First, district leaders, in partnership with a consulting group, provided cultural proficiency training to top-level administrators. Training included identifying levels of cultural competence and the impact of bias on instruction and student behavior.

Next, each school administrator identified two staff members to serve as Equity Facilitators who would become members of a larger district cadre. The Equity Facilitators (teachers and guidance counselors) completed a series of trainings that set them up as Trainer of Trainers; this model was the most efficient for ensuring that every staff member and every team at every school received the cultural proficiency training.
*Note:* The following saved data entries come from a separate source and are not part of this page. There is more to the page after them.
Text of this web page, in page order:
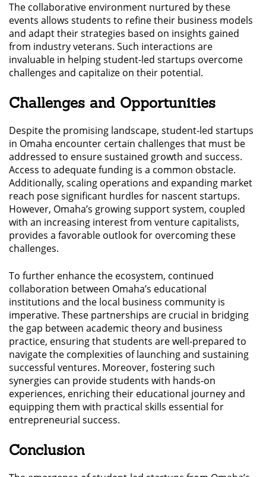
The collaborative environment nurtured by these
events allows students to refine their business models
and adapt their strategies based on insights gained
from industry veterans. Such interactions are
invaluable in helping student-led startups overcome
challenges and capitalize on their potential.
Challenges and Opportunities
Despite the promising landscape, student-led startups
in Omaha encounter certain challenges that must be
addressed to ensure sustained growth and success.
Access to adequate funding is a common obstacle.
Additionally, scaling operations and expanding market
reach pose significant hurdles for nascent startups.
However, Omaha’s growing support system, coupled
with an increasing interest from venture capitalists,
provides a favorable outlook for overcoming these
challenges.
To further enhance the ecosystem, continued
collaboration between Omaha’s educational
institutions and the local business community is
imperative. These partnerships are crucial in bridging
the gap between academic theory and business
practice, ensuring that students are well-prepared to
navigate the complexities of launching and sustaining
successful ventures. Moreover, fostering such
synergies can provide students with hands-on
experiences, enriching their educational journey and
equipping them with practical skills essential for
entrepreneurial success.
Conclusion
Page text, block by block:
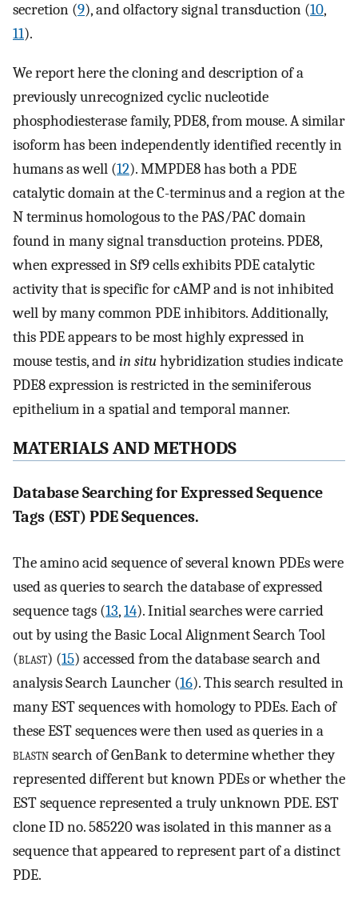
secretion (9), and olfactory signal transduction (10,
11).
We report here the cloning and description of a
previously unrecognized cyclic nucleotide
phosphodiesterase family, PDE8, from mouse. A similar
isoform has been independently identified recently in
humans as well (12). MMPDE8 has both a PDE
catalytic domain at the C-terminus and a region at the
N terminus homologous to the PAS/PAC domain
found in many signal transduction proteins. PDE8,
when expressed in Sf9 cells exhibits PDE catalytic
activity that is specific for cAMP and is not inhibited
well by many common PDE inhibitors. Additionally,
this PDE appears to be most highly expressed in
mouse testis, andin situhybridization studies indicate
PDE8 expression is restricted in the seminiferous
epithelium in a spatial and temporal manner.
MATERIALS AND METHODS
Database Searching for Expressed Sequence
Tags (EST) PDE Sequences.
The amino acid sequence of several known PDEs were
used as queries to search the database of expressed
sequence tags (13,14). Initial searches were carried
out by using the Basic Local Alignment Search Tool
(blast) (15) accessed from the database search and
analysis Search Launcher (16). This search resulted in
many EST sequences with homology to PDEs. Each of
these EST sequences were then used as queries in a
blastnsearch of GenBank to determine whether they
represented different but known PDEs or whether the
EST sequence represented a truly unknown PDE. EST
clone ID no. 585220 was isolated in this manner as a
sequence that appeared to represent part of a distinct
PDE.
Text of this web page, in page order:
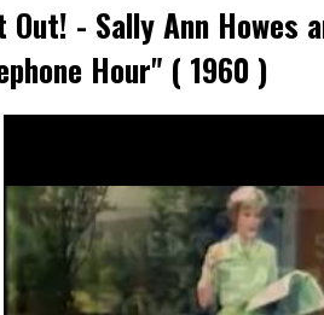
Out! - Sally Ann Howes
Hour" ( 1960 )
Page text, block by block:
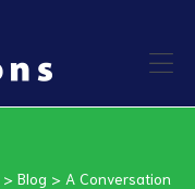
> Blog > A Conversation
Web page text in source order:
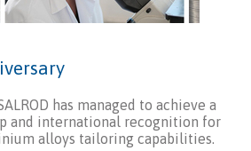
has managed to achieve a
and international recognition for
alloys tailoring capabilities.

The consultants, through positive, motivational, and highly engaging strategies, led the cadre through examinations of district-level, school-level, and personal explicit and implicit biases. Conversations were not always easy, but once trust within the group was established, everyone could open up to honesty, truths, and below-the-surface perceptions.

The State SWIFT Implementation Team provided a small grant to help fund the training.

The SWIFT SEA Coordinator and LEA Facilitator were invited to participate in several trainings. Brad Engel, the District’s Supervisor of Student Support Services, took the lead on the cultural competency work. “Much success has been noted as a result of the training,” he said. “The consultants have been able to impact the work in positive ways.”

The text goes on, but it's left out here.